To upsert any records, adding anything new and replacing anything with the same id

pypgstac load items --method upsert

Loading Queryables

Queryables are a mechanism that allows clients to discover what terms are available for use when writing filter expressions in a STAC API. The Filter Extension enables clients to filter collections and items based on their properties using the Common Query Language (CQL2).

To load queryables from a JSON file:

pypgstac load_queryables queryables.json

To load queryables for specific collections:

pypgstac load_queryables queryables.json --collection_ids [collection1,collection2]

To load queryables and delete properties not present in the file:

pypgstac load_queryables queryables.json --delete_missing

To load queryables and create indexes only for specific fields:

pypgstac load_queryables queryables.json --index_fields [field1,field2]

By default, no indexes are created when loading queryables. Using the --index_fields parameter allows you to selectively create indexes only for fields that require them. Creating too many indexes can degrade database performance, especially for write operations, so it's recommended to only index fields that are frequently used in queries.

When using --delete_missing with specific collections, only properties for those collections will be deleted:

pypgstac load_queryables queryables.json --collection_ids [collection1,collection2] --delete_missing

You can combine all parameters as needed:

pypgstac load_queryables queryables.json --collection_ids [collection1,collection2] --delete_missing --index_fields [field1,field2]
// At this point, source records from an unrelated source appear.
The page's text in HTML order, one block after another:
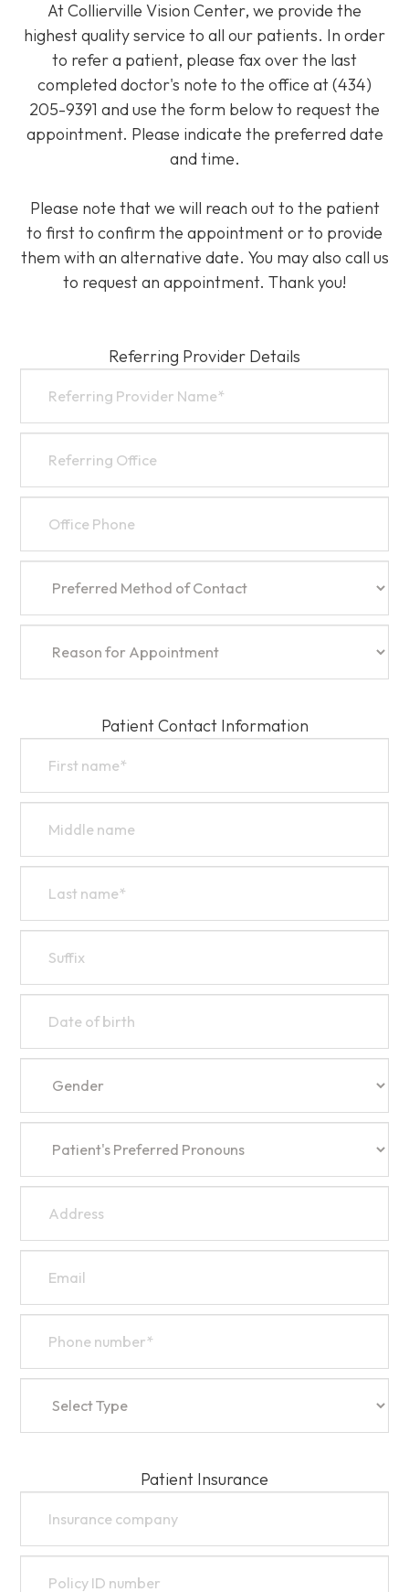
At Collierville Vision Center, we provide the
highest quality service to all our patients. In order
to refer a patient, please fax over the last
completed doctor's note to the office at (434)
205-9391 and use the form below to request the
appointment. Please indicate the preferred date
and time.
Please note that we will reach out to the patient
to first to confirm the appointment or to provide
them with an alternative date. You may also call us
to request an appointment. Thank you!​​​​​​​
Referring Provider Details
Patient Contact Information
Patient Insurance
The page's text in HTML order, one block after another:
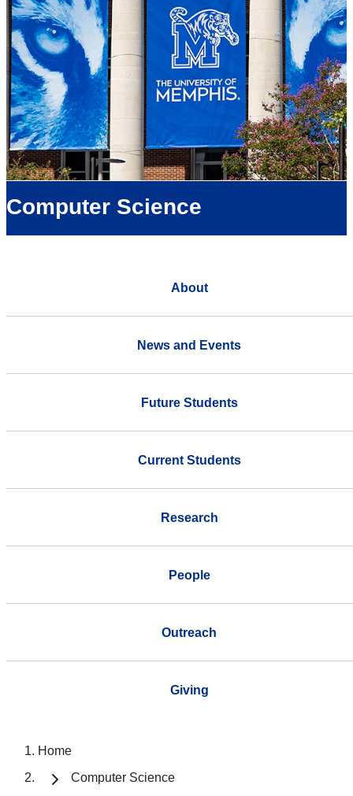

The JSON file should follow the queryables schema as described in the STAC API - Filter Extension. Here's an example:

{
  "$schema": "https://json-schema.org/draft/2019-09/schema",
  "$id": "https://example.com/stac/queryables",
  "type": "object",
  "title": "Queryables for Example STAC API",
  "description": "Queryable names for the Example STAC API",
  "properties": {
    "id": {
      "description": "Item identifier",
      "type": "string"
    },
    "datetime": {
      "description": "Datetime",
      "type": "string",
      "format": "date-time"
    },
    "eo:cloud_cover": {
      "description": "Cloud cover percentage",
      "type": "number",
      "minimum": 0,
      "maximum": 100
    }
  },
  "additionalProperties": true
}

The command will extract the properties from the JSON file and create queryables in the database. It will also determine the appropriate property wrapper based on the type of each property and create the necessary indexes.
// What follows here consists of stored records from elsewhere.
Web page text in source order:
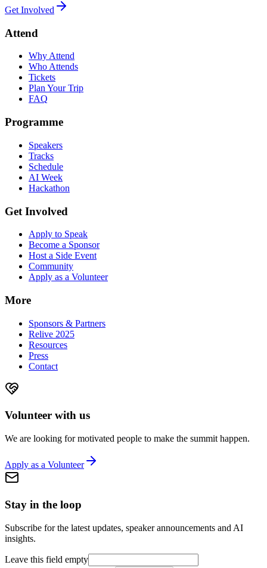
Get Involved
Attend
Why Attend
Who Attends
Tickets
Plan Your Trip
FAQ
Programme
Speakers
Tracks
Schedule
AI Week
Hackathon
Get Involved
Apply to Speak
Become a Sponsor
Host a Side Event
Community
Apply as a Volunteer
More
Sponsors & Partners
Relive 2025
Resources
Press
Contact
Volunteer with us
We are looking for motivated people to make the summit happen.
Apply as a Volunteer
Stay in the loop
Subscribe for the latest updates, speaker announcements and AI
insights.
Leave this field empty
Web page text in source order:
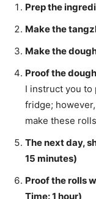
Prep the
Make the
Make the
Proof the
I instruct you
fridge;
make these
The next day,
15 minutes)
Proof the rolls
Time: 1 hour)

Automated Collection Extent Updates

By setting pgstac.update_collection_extent to true, a trigger is enabled to automatically adjust the spatial and temporal extents in collections when new items are ingested. This feature, while helpful, may increase overhead within data load transactions. To alleviate performance impact, combining this setting with pgstac.use_queue is beneficial. This approach necessitates a separate process, such as a scheduled task via the pg_cron extension, to periodically invoke CALL run_queued_queries();. Such asynchronous processing ensures efficient transactional performance and updated collection extents.

Note: The pg_cron extension must be properly installed and configured to manage the scheduling of the run_queued_queries() function.